It is nothing short of humbling to research at the British Library: beyond the processes involved in getting and maintaining access to the collection, this is the home of some of the world’s most important intellectual, cultural, political, and scientific stores. The original Alice in Wonderland? Magna Carta? Da Vinci’s notebooks? Check. Stunning illuminated texts, including Bibles and Qur’ans and medieval texts from across the world? Yup. Handwritten, one-of-a-kind manuscripts in every language I can think of–and languages I can’t entirely locate? Of course. Someone like me–an historian of religions, and specifically of religions in India–can spend countless hours in archives and libraries because I find books magical; the impact of the collection in which I am currently working is not lost on me, and it is imposing.

It is, then, no wonder that the Library’s Reading Room tag line is “Researching the world’s knowledge.” Certainly, they’ve got holdings that span time, place, and language, and, if my colleagues (my Reading Room-mates, as it were) are any representation of the patrons writ large, the researchers themselves span age groups, nationalities, and native languages.

Clear bags provided for researchers to use in the Reading Rooms.

Clear bags provided for researchers to use in the Reading Rooms.

My latest research focuses on the idea of Muslims as subjects of the British Indian Empire.

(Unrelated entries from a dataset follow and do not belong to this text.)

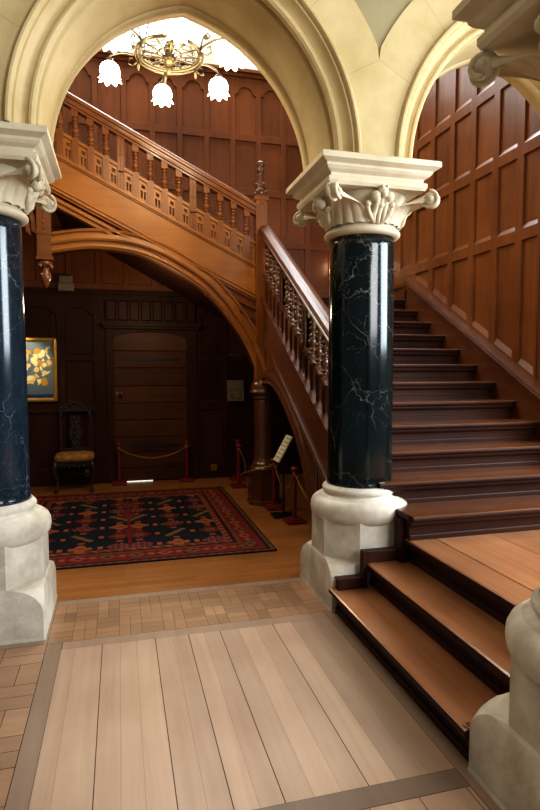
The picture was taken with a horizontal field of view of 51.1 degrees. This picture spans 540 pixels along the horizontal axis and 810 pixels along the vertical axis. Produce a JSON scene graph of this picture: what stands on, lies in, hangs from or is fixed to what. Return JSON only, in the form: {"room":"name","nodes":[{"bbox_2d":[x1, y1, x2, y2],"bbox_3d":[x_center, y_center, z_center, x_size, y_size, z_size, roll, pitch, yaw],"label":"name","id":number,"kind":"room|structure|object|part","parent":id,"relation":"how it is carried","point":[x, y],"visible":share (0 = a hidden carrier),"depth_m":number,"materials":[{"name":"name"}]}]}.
{"room":"historic interior","nodes":[
{"label":"historic interior","id":0,"kind":"room"},
{"bbox_2d":[22,49,329,486],"bbox_3d":[-1.941,-1.787,7.859,6.750,5.840,0.320,-1,4,-15],"label":"wall","id":1,"kind":"structure","parent":0,"point":[224,139],"depth_m":7.86,"materials":[{"name":"brown wood"}]},
{"bbox_2d":[26,338,57,401],"bbox_3d":[-3.155,-0.466,7.499,0.615,0.850,0.045,-1,4,-15],"label":"framed painting","id":2,"kind":"object","parent":1,"relation":"attached to","point":[41,353],"visible":0.62,"depth_m":7.54,"materials":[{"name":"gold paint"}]},
{"bbox_2d":[58,275,73,291],"bbox_3d":[-2.709,-1.614,7.509,0.200,0.200,0.120,-1,4,-15],"label":"wood block","id":3,"kind":"object","parent":1,"relation":"attached to","point":[65,283],"visible":1,"depth_m":7.46,"materials":[{"name":"brown wood"}]},
{"bbox_2d":[113,331,186,481],"bbox_3d":[-1.668,0.016,7.943,1.010,2.130,0.102,-1,4,-15],"label":"door","id":4,"kind":"structure","parent":1,"relation":"in","point":[150,367],"depth_m":7.96,"materials":[{"name":"brown wood"}]},
{"bbox_2d":[101,322,200,482],"bbox_3d":[-1.642,-0.026,7.940,1.350,2.215,0.140,-1,4,-15],"label":"trim","id":5,"kind":"structure","parent":1,"relation":"attached to","point":[188,331],"depth_m":7.92,"materials":[{"name":"brown wood"}]},
{"bbox_2d":[211,464,216,470],"bbox_3d":[-0.820,0.909,8.236,0.090,0.090,0.010,-1,4,-15],"label":"socket plate","id":6,"kind":"object","parent":1,"relation":"attached to","point":[213,466],"visible":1,"depth_m":8.23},
{"bbox_2d":[227,380,244,400],"bbox_3d":[-0.499,-0.206,8.202,0.250,0.300,0.101,-1,4,-15],"label":"wall box","id":7,"kind":"object","parent":1,"relation":"attached to","point":[232,395],"visible":1,"depth_m":8.18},
{"bbox_2d":[102,20,258,70],"bbox_3d":[-1.447,-4.285,5.758,7.010,4.800,4.310,-1,4,-15],"label":"wall","id":8,"kind":"structure","parent":0,"point":[196,32],"depth_m":7.81,"materials":[{"name":"paint"}]},
{"bbox_2d":[117,20,182,57],"bbox_3d":[-1.978,-5.479,7.617,1.580,1.460,0.120,-1,4,-15],"label":"window","id":9,"kind":"structure","parent":8,"relation":"in","point":[159,27],"depth_m":7.71,"materials":[{"name":"glass"}]},
{"bbox_2d":[213,33,256,68],"bbox_3d":[0.008,-5.514,8.146,1.710,1.460,0.120,-1,4,-15],"label":"window","id":10,"kind":"structure","parent":8,"relation":"in","point":[218,46],"depth_m":7.99,"materials":[{"name":"glass"}]},
{"bbox_2d":[0,473,501,809],"bbox_3d":[0.203,1.437,3.156,10.432,0.080,10.800,-1,4,-15],"label":"floor","id":11,"kind":"structure","parent":0,"point":[226,682],"depth_m":2.70,"materials":[{"name":"brown wood"}]},
{"bbox_2d":[0,121,60,645],"bbox_3d":[-1.724,-0.092,3.474,0.825,2.930,0.798,-1,4,-15],"label":"stone column","id":12,"kind":"structure","parent":11,"relation":"on","point":[28,160],"depth_m":3.34,"materials":[{"name":"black stone"}]},
{"bbox_3d":[-1.738,0.714,3.524,0.700,0.254,0.700,-1,4,-15],"label":"moulding","id":13,"kind":"part","parent":12,"relation":"part of","materials":[{"name":"white stone"}]},
{"bbox_2d":[52,400,95,493],"bbox_3d":[-2.563,0.531,7.412,0.538,1.169,0.474,-1,4,-15],"label":"chair","id":14,"kind":"object","parent":11,"relation":"on","point":[64,459],"visible":1,"depth_m":7.51,"materials":[{"name":"brown wood"}]},
{"bbox_3d":[-2.730,0.923,7.205,0.089,0.413,0.094,2,4,30],"label":"leg","id":15,"kind":"part","parent":14,"relation":"part of","materials":[{"name":"brown wood"}]},
{"bbox_3d":[-2.797,0.889,7.560,0.042,0.405,0.090,-2,4,-24],"label":"leg","id":16,"kind":"part","parent":14,"relation":"part of","materials":[{"name":"brown wood"}]},
{"bbox_3d":[-2.792,0.388,7.541,0.054,0.606,0.090,-1,4,-15],"label":"post","id":17,"kind":"part","parent":14,"relation":"part of","materials":[{"name":"brown wood"}]},
{"bbox_3d":[-2.563,0.666,7.418,0.505,0.102,0.422,-1,4,-15],"label":"seat","id":18,"kind":"part","parent":14,"relation":"part of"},
{"bbox_3d":[-2.617,0.010,7.578,0.430,0.150,0.061,-1,4,-15],"label":"crest rail","id":19,"kind":"part","parent":14,"relation":"part of","materials":[{"name":"brown wood"}]},
{"bbox_3d":[-2.608,0.591,7.585,0.370,0.030,0.025,-1,4,-15],"label":"rail","id":20,"kind":"part","parent":14,"relation":"part of","materials":[{"name":"brown wood"}]},
{"bbox_3d":[-2.434,0.382,7.636,0.053,0.605,0.090,-1,4,-15],"label":"post","id":21,"kind":"part","parent":14,"relation":"part of","materials":[{"name":"brown wood"}]},
{"bbox_3d":[-2.299,0.916,7.317,0.089,0.413,0.106,-1,4,-15],"label":"leg","id":22,"kind":"part","parent":14,"relation":"part of","materials":[{"name":"brown wood"}]},
{"bbox_2d":[112,442,126,485],"bbox_3d":[-2.068,0.806,7.746,0.200,0.580,0.200,-1,4,-15],"label":"stanchion","id":23,"kind":"object","parent":11,"relation":"on","point":[119,482],"visible":1,"depth_m":7.72,"materials":[{"name":"red metal"}]},
{"bbox_3d":[-2.068,0.806,7.746,0.048,0.500,0.047,-1,4,-15],"label":"post","id":24,"kind":"part","parent":23,"relation":"part of","materials":[{"name":"red metal"}]},
{"bbox_2d":[119,447,186,458],"bbox_3d":[-1.613,0.661,7.827,0.938,0.160,0.023,-1,4,-15],"label":"chain","id":25,"kind":"object","parent":23,"relation":"hanging from","point":[184,447],"visible":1,"depth_m":7.82,"materials":[{"name":"gold metal"}]},
{"bbox_2d":[35,486,276,569],"bbox_3d":[-1.490,1.207,5.953,2.482,0.012,2.745,-1,4,-15],"label":"patterned rug","id":26,"kind":"object","parent":11,"relation":"on","point":[112,528],"visible":0.88,"depth_m":5.60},
{"bbox_2d":[179,440,194,482],"bbox_3d":[-1.174,0.790,7.983,0.200,0.580,0.200,-1,4,-15],"label":"stanchion","id":27,"kind":"object","parent":11,"relation":"on","point":[186,479],"visible":1,"depth_m":7.96,"materials":[{"name":"red metal"}]},
{"bbox_3d":[-1.174,0.790,7.983,0.048,0.500,0.047,-1,4,-15],"label":"post","id":28,"kind":"part","parent":27,"relation":"part of","materials":[{"name":"red metal"}]},
{"bbox_2d":[230,439,245,480],"bbox_3d":[-0.460,0.784,8.081,0.200,0.580,0.200,-1,4,-15],"label":"stanchion","id":29,"kind":"object","parent":11,"relation":"on","point":[237,441],"visible":0.7,"depth_m":8.04,"materials":[{"name":"red metal"}]},
{"bbox_2d":[230,444,247,488],"bbox_3d":[-0.418,0.815,7.596,0.200,0.580,0.200,-1,4,-15],"label":"stanchion","id":30,"kind":"object","parent":11,"relation":"on","point":[238,484],"visible":1,"depth_m":7.57,"materials":[{"name":"red metal"}]},
{"bbox_3d":[-0.418,0.815,7.596,0.048,0.500,0.047,-1,4,-15],"label":"post","id":31,"kind":"part","parent":30,"relation":"part of","materials":[{"name":"red metal"}]},
{"bbox_2d":[240,451,271,475],"bbox_3d":[-0.306,0.748,6.955,0.292,0.220,1.221,-1,4,-21],"label":"chain","id":32,"kind":"object","parent":30,"relation":"hanging from","point":[245,472],"visible":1,"depth_m":6.63,"materials":[{"name":"gold metal"}]},
{"bbox_2d":[247,380,279,506],"bbox_3d":[-0.075,0.429,6.687,0.370,1.470,0.370,-1,4,-15],"label":"support post","id":33,"kind":"object","parent":11,"relation":"on","point":[260,480],"visible":0.78,"depth_m":6.58,"materials":[{"name":"brown wood"}]},
{"bbox_2d":[263,458,282,510],"bbox_3d":[0.046,0.892,6.418,0.200,0.580,0.200,-1,4,-15],"label":"stanchion","id":34,"kind":"object","parent":11,"relation":"on","point":[274,506],"visible":0.88,"depth_m":6.40,"materials":[{"name":"red metal"}]},
{"bbox_3d":[0.046,0.892,6.418,0.048,0.500,0.047,-1,4,-15],"label":"post","id":35,"kind":"part","parent":34,"relation":"part of","materials":[{"name":"metal"}]},
{"bbox_2d":[275,465,292,488],"bbox_3d":[0.152,0.803,6.131,0.023,0.219,0.542,-1,4,-20],"label":"chain","id":36,"kind":"object","parent":34,"relation":"hanging from","point":[275,465],"visible":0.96,"depth_m":6.20,"materials":[{"name":"gold metal"}]},
{"bbox_2d":[270,434,297,518],"bbox_3d":[0.148,0.765,6.105,0.260,0.874,0.200,-1,4,-15],"label":"stand","id":37,"kind":"object","parent":11,"relation":"on","point":[284,445],"visible":0.86,"depth_m":6.09,"materials":[{"name":"black metal"}]},
{"bbox_2d":[283,466,306,524],"bbox_3d":[0.254,0.929,5.854,0.200,0.580,0.200,-1,4,-15],"label":"stanchion","id":38,"kind":"object","parent":11,"relation":"on","point":[294,519],"visible":0.99,"depth_m":5.83,"materials":[{"name":"red metal"}]},
{"bbox_3d":[0.254,0.929,5.854,0.048,0.500,0.047,-1,4,-15],"label":"post","id":39,"kind":"part","parent":38,"relation":"part of","materials":[{"name":"red metal"}]},
{"bbox_2d":[295,475,307,500],"bbox_3d":[0.363,0.846,5.369,0.022,0.201,0.917,-1,4,-13],"label":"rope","id":40,"kind":"object","parent":38,"relation":"hanging from","point":[304,493],"visible":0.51,"depth_m":5.59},
{"bbox_2d":[286,149,441,611],"bbox_3d":[0.625,-0.128,4.016,0.836,2.930,0.798,-1,4,-15],"label":"stone column","id":41,"kind":"structure","parent":11,"relation":"on","point":[359,200],"depth_m":3.80,"materials":[{"name":"stone"}]},
{"bbox_3d":[0.642,0.678,4.074,0.700,0.254,0.700,-1,4,-15],"label":"moulding","id":42,"kind":"part","parent":41,"relation":"part of","materials":[{"name":"white stone"}]},
{"bbox_2d":[260,296,539,550],"bbox_3d":[1.106,-0.027,6.138,2.145,2.452,4.930,-1,4,-15],"label":"staircase","id":43,"kind":"structure","parent":11,"relation":"on","point":[462,465],"depth_m":4.68,"materials":[{"name":"brown wood"}]},
{"bbox_2d":[25,153,264,372],"bbox_3d":[-2.591,-1.924,6.656,4.840,3.450,1.783,-1,4,-15],"label":"staircase","id":44,"kind":"structure","parent":43,"relation":"on","point":[95,214],"depth_m":6.18,"materials":[{"name":"brown wood"}]},
{"bbox_3d":[-1.232,-1.919,6.197,2.190,1.486,0.112,-1,4,-15],"label":"string moulding","id":45,"kind":"part","parent":44,"relation":"part of","materials":[{"name":"brown wood"}]},
{"bbox_2d":[53,92,256,263],"bbox_3d":[-1.224,-2.465,6.170,2.210,1.809,0.140,-1,4,-15],"label":"balustrade","id":46,"kind":"object","parent":44,"relation":"on","point":[77,106],"visible":0.95,"depth_m":6.13,"materials":[{"name":"brown wood"}]},
{"bbox_3d":[-2.255,-2.750,5.876,0.066,0.302,0.064,-1,4,-15],"label":"pierced panel","id":47,"kind":"part","parent":46,"relation":"part of","materials":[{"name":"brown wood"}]},
{"bbox_3d":[-2.117,-2.683,5.917,0.085,0.312,0.064,-1,4,-15],"label":"pierced panel","id":48,"kind":"part","parent":46,"relation":"part of","materials":[{"name":"brown wood"}]},
{"bbox_3d":[-1.969,-2.611,5.961,0.085,0.312,0.064,-1,4,-15],"label":"pierced panel","id":49,"kind":"part","parent":46,"relation":"part of","materials":[{"name":"brown wood"}]},
{"bbox_3d":[-1.821,-2.539,6.006,0.085,0.312,0.064,-1,4,-15],"label":"pierced panel","id":50,"kind":"part","parent":46,"relation":"part of","materials":[{"name":"brown wood"}]},
{"bbox_3d":[-1.675,-2.468,6.049,0.081,0.310,0.064,-1,4,-15],"label":"pierced panel","id":51,"kind":"part","parent":46,"relation":"part of","materials":[{"name":"brown wood"}]},
{"bbox_3d":[-1.599,-2.571,6.063,0.076,0.630,0.064,-1,4,-15],"label":"panel post","id":52,"kind":"part","parent":46,"relation":"part of","materials":[{"name":"brown wood"}]},
{"bbox_3d":[-1.523,-2.394,6.095,0.081,0.310,0.064,-1,4,-15],"label":"pierced panel","id":53,"kind":"part","parent":46,"relation":"part of","materials":[{"name":"brown wood"}]},
{"bbox_3d":[-1.377,-2.323,6.138,0.085,0.312,0.064,-1,4,-15],"label":"pierced panel","id":54,"kind":"part","parent":46,"relation":"part of","materials":[{"name":"brown wood"}]},
{"bbox_3d":[-1.230,-2.251,6.183,0.085,0.312,0.064,-1,4,-15],"label":"pierced panel","id":55,"kind":"part","parent":46,"relation":"part of","materials":[{"name":"brown wood"}]},
{"bbox_3d":[-1.224,-2.754,6.151,2.210,1.230,0.140,-1,4,-15],"label":"handrail","id":56,"kind":"part","parent":46,"relation":"part of","materials":[{"name":"brown wood"}]},
{"bbox_3d":[-1.082,-2.179,6.227,0.085,0.312,0.064,-1,4,-15],"label":"pierced panel","id":57,"kind":"part","parent":46,"relation":"part of","materials":[{"name":"brown wood"}]},
{"bbox_3d":[-0.936,-2.108,6.270,0.081,0.310,0.064,-1,4,-15],"label":"pierced panel","id":58,"kind":"part","parent":46,"relation":"part of","materials":[{"name":"brown wood"}]},
{"bbox_3d":[-0.860,-2.211,6.284,0.076,0.630,0.064,-1,4,-15],"label":"panel post","id":59,"kind":"part","parent":46,"relation":"part of","materials":[{"name":"brown wood"}]},
{"bbox_3d":[-0.784,-2.035,6.316,0.081,0.310,0.064,-1,4,-15],"label":"pierced panel","id":60,"kind":"part","parent":46,"relation":"part of","materials":[{"name":"brown wood"}]},
{"bbox_3d":[-0.638,-1.964,6.359,0.085,0.312,0.064,-1,4,-15],"label":"pierced panel","id":61,"kind":"part","parent":46,"relation":"part of","materials":[{"name":"brown wood"}]},
{"bbox_3d":[-0.490,-1.892,6.404,0.085,0.312,0.064,-1,4,-15],"label":"pierced panel","id":62,"kind":"part","parent":46,"relation":"part of","materials":[{"name":"brown wood"}]},
{"bbox_3d":[-0.343,-1.820,6.448,0.085,0.312,0.064,-1,4,-15],"label":"pierced panel","id":63,"kind":"part","parent":46,"relation":"part of","materials":[{"name":"brown wood"}]},
{"bbox_3d":[-0.206,-1.753,6.489,0.062,0.300,0.064,-1,4,-15],"label":"pierced panel","id":64,"kind":"part","parent":46,"relation":"part of","materials":[{"name":"brown wood"}]},
{"bbox_2d":[252,161,328,423],"bbox_3d":[0.216,-1.232,5.412,0.202,2.948,2.520,-1,4,-15],"label":"balustrade","id":65,"kind":"object","parent":43,"relation":"on","point":[279,279],"visible":0.81,"depth_m":5.51,"materials":[{"name":"brown wood"}]},
{"bbox_3d":[-0.108,-1.333,6.542,0.160,2.085,0.160,-1,4,-15],"label":"newel post","id":66,"kind":"part","parent":65,"relation":"part of","materials":[{"name":"brown wood"}]},
{"bbox_3d":[0.039,-1.164,6.175,0.080,0.326,0.085,-1,4,-15],"label":"pierced panel","id":67,"kind":"part","parent":65,"relation":"part of","materials":[{"name":"brown wood"}]},
{"bbox_3d":[0.137,-1.093,5.810,0.064,0.720,0.076,-1,4,-15],"label":"panel post","id":68,"kind":"part","parent":65,"relation":"part of","materials":[{"name":"brown wood"}]},
{"bbox_3d":[0.197,-0.759,5.609,0.080,0.326,0.085,-1,4,-15],"label":"pierced panel","id":69,"kind":"part","parent":65,"relation":"part of","materials":[{"name":"brown wood"}]},
{"bbox_3d":[0.236,-0.658,5.468,0.080,0.326,0.085,-1,4,-15],"label":"pierced panel","id":70,"kind":"part","parent":65,"relation":"part of","materials":[{"name":"brown wood"}]},
{"bbox_3d":[0.257,-1.202,5.352,0.154,1.572,2.380,-1,4,-15],"label":"handrail","id":71,"kind":"part","parent":65,"relation":"part of","materials":[{"name":"brown wood"}]},
{"bbox_3d":[0.275,-0.556,5.326,0.080,0.326,0.085,-1,4,-15],"label":"pierced panel","id":72,"kind":"part","parent":65,"relation":"part of","materials":[{"name":"brown wood"}]},
{"bbox_3d":[0.335,-0.587,5.102,0.064,0.720,0.076,-1,4,-15],"label":"panel post","id":73,"kind":"part","parent":65,"relation":"part of","materials":[{"name":"brown wood"}]},
{"bbox_3d":[0.355,-0.353,5.041,0.080,0.324,0.081,-1,4,-15],"label":"pierced panel","id":74,"kind":"part","parent":65,"relation":"part of","materials":[{"name":"brown wood"}]},
{"bbox_3d":[0.394,-0.253,4.902,0.080,0.326,0.085,-1,4,-15],"label":"pierced panel","id":75,"kind":"part","parent":65,"relation":"part of","materials":[{"name":"brown wood"}]},
{"bbox_3d":[0.433,-0.151,4.760,0.080,0.326,0.085,-1,4,-15],"label":"pierced panel","id":76,"kind":"part","parent":65,"relation":"part of","materials":[{"name":"brown wood"}]},
{"bbox_3d":[0.472,-0.050,4.619,0.080,0.326,0.085,-1,4,-15],"label":"pierced panel","id":77,"kind":"part","parent":65,"relation":"part of","materials":[{"name":"brown wood"}]},
{"bbox_2d":[329,517,539,761],"bbox_3d":[2.640,1.125,2.638,3.820,0.610,3.185,-1,4,-15],"label":"entry steps","id":78,"kind":"structure","parent":11,"relation":"on","point":[435,616],"depth_m":3.04,"materials":[{"name":"brown wood"}]},
{"bbox_3d":[0.655,0.974,3.688,0.470,0.447,0.090,-1,4,-15],"label":"skirting","id":79,"kind":"part","parent":78,"relation":"part of","materials":[{"name":"brown wood"}]},
{"bbox_2d":[452,0,539,809],"bbox_3d":[1.183,0.010,1.919,0.836,2.930,0.798,-1,4,-15],"label":"stone column","id":80,"kind":"structure","parent":11,"relation":"on","point":[504,736],"depth_m":2.01,"materials":[{"name":"stone"}]},
{"bbox_3d":[1.201,0.816,1.977,0.700,0.254,0.700,-1,4,-15],"label":"moulding","id":81,"kind":"part","parent":80,"relation":"part of","materials":[{"name":"white stone"}]},
{"bbox_2d":[0,0,539,170],"bbox_3d":[0.087,-1.265,3.867,10.200,5.220,0.788,-1,4,-15],"label":"arches","id":82,"kind":"structure","parent":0,"point":[358,76],"depth_m":3.59,"materials":[{"name":"beige stone"}]},
{"bbox_3d":[-0.526,-2.196,3.642,2.100,1.247,0.788,-1,4,-15],"label":"arch moulding","id":83,"kind":"part","parent":82,"relation":"part of","materials":[{"name":"beige stone"}]},
{"bbox_3d":[1.725,-2.235,4.241,2.100,1.247,0.788,-1,4,-15],"label":"arch moulding","id":84,"kind":"part","parent":82,"relation":"part of","materials":[{"name":"beige stone"}]},
{"bbox_2d":[394,66,539,389],"bbox_3d":[1.873,-2.815,6.643,0.190,8.050,4.400,-1,4,-15],"label":"wall","id":85,"kind":"structure","parent":0,"point":[476,254],"depth_m":5.65,"materials":[{"name":"brown wood"}]},
{"bbox_2d":[394,280,539,440],"bbox_3d":[1.903,-0.357,6.397,0.100,2.323,4.800,-1,4,-15],"label":"baseboard","id":86,"kind":"structure","parent":85,"relation":"attached to","point":[510,384],"depth_m":5.65,"materials":[{"name":"brown wood"}]},
{"bbox_3d":[0.309,-5.193,2.776,10.200,2.800,10.850,-1,4,-15],"label":"ceiling","id":87,"kind":"structure","parent":0,"visible":0},
{"bbox_2d":[98,18,243,107],"bbox_3d":[-0.862,-4.666,4.723,1.191,3.655,1.333,-1,4,-15],"label":"chandelier","id":88,"kind":"object","parent":87,"relation":"hanging from","point":[178,29],"visible":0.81,"depth_m":4.82,"materials":[{"name":"gold metal"}]},
{"bbox_3d":[-1.407,-2.928,4.966,0.198,0.155,0.198,-1,4,-9],"label":"lamp shade","id":89,"kind":"part","parent":88,"relation":"part of","materials":[{"name":"white glass"}]},
{"bbox_3d":[-1.246,-2.893,4.431,0.198,0.155,0.198,-2,4,-24],"label":"lamp shade","id":90,"kind":"part","parent":88,"relation":"part of","materials":[{"name":"white glass"}]},
{"bbox_3d":[-1.280,-3.021,4.929,0.330,0.236,0.068,1,4,13],"label":"arm","id":91,"kind":"part","parent":88,"relation":"part of","materials":[{"name":"gold metal"}]},
{"bbox_3d":[-1.157,-2.994,4.519,0.068,0.236,0.330,4,5,43],"label":"arm","id":92,"kind":"part","parent":88,"relation":"part of","materials":[{"name":"gold metal"}]},
{"bbox_3d":[-0.985,-3.042,5.241,0.068,0.236,0.330,-1,4,-17],"label":"arm","id":93,"kind":"part","parent":88,"relation":"part of","materials":[{"name":"gold metal"}]},
{"bbox_3d":[-1.022,-2.955,5.372,0.198,0.155,0.198,-3,5,-39],"label":"lamp shade","id":94,"kind":"part","parent":88,"relation":"part of","materials":[{"name":"white glass"}]},
{"bbox_3d":[-0.841,-4.745,4.659,0.467,3.490,0.415,-1,4,-15],"label":"suspension chain","id":95,"kind":"part","parent":88,"relation":"part of","materials":[{"name":"gold metal"}]},
{"bbox_3d":[-0.702,-2.885,4.301,0.198,0.155,0.198,0,4,6],"label":"lamp shade","id":96,"kind":"part","parent":88,"relation":"part of","materials":[{"name":"white glass"}]},
{"bbox_3d":[-0.702,-2.872,4.302,0.070,0.070,0.070,-1,4,-17],"label":"bulb","id":97,"kind":"part","parent":88,"relation":"part of","materials":[{"name":"white glass"}]},
{"bbox_3d":[-0.567,-3.035,5.142,0.068,0.236,0.330,4,5,43],"label":"arm","id":98,"kind":"part","parent":88,"relation":"part of","materials":[{"name":"gold metal"}]},
{"bbox_3d":[-0.444,-3.008,4.732,0.330,0.236,0.068,1,4,13],"label":"arm","id":99,"kind":"part","parent":88,"relation":"part of","materials":[{"name":"gold metal"}]},
{"bbox_3d":[-0.478,-2.946,5.243,0.198,0.155,0.198,-2,4,-24],"label":"lamp shade","id":100,"kind":"part","parent":88,"relation":"part of","materials":[{"name":"white glass"}]},
{"bbox_3d":[-0.317,-2.911,4.708,0.198,0.155,0.198,-1,4,-9],"label":"lamp shade","id":101,"kind":"part","parent":88,"relation":"part of","materials":[{"name":"white glass"}]}
]}

Right now, as I’m in the thick of it, I’m reading texts by East India Company officers (Hindus, Muslims, and Brits), by muftis and qazis (Muslim religious experts), by Muslim and British political activists on all parts of the political spectrum; I’m reading minutes of Parlimentary hearings spanning 1780-1890; and I’m reading compiled histories of India and its religions written by the original armchair historians, themselves never having visited the Subcontinent (and, in some cases, never having learned an Indic or Islamicate language). I’m trying to get lots of sides to a what I think will turn out to be a great story; this is, at any rate, my sense of good research–a great story that speaks to issues beyond its own minutiae.

I’m researching multiple voices, in multiple languages, from multiple (though, historically speaking, cogent) decades and even centuries, from multiple locations–and I’m doing it all in London. I’m researching the world’s knowledge in London. The Empire’s legacies allow me to do this work, here; so while I research the legacies of imperial and colonial power upon religious actors, I, too, participate in this legacy. My participation is part of what it means to research the world’s knowledge: the story I might tell is not only one of historical events and ideas, but of how that historical moment continues to contour our present.

That’s the story I’m telling, and I’ll stick to it, until the information points me elsewhere. I’ll be posting more updates as it unfolds.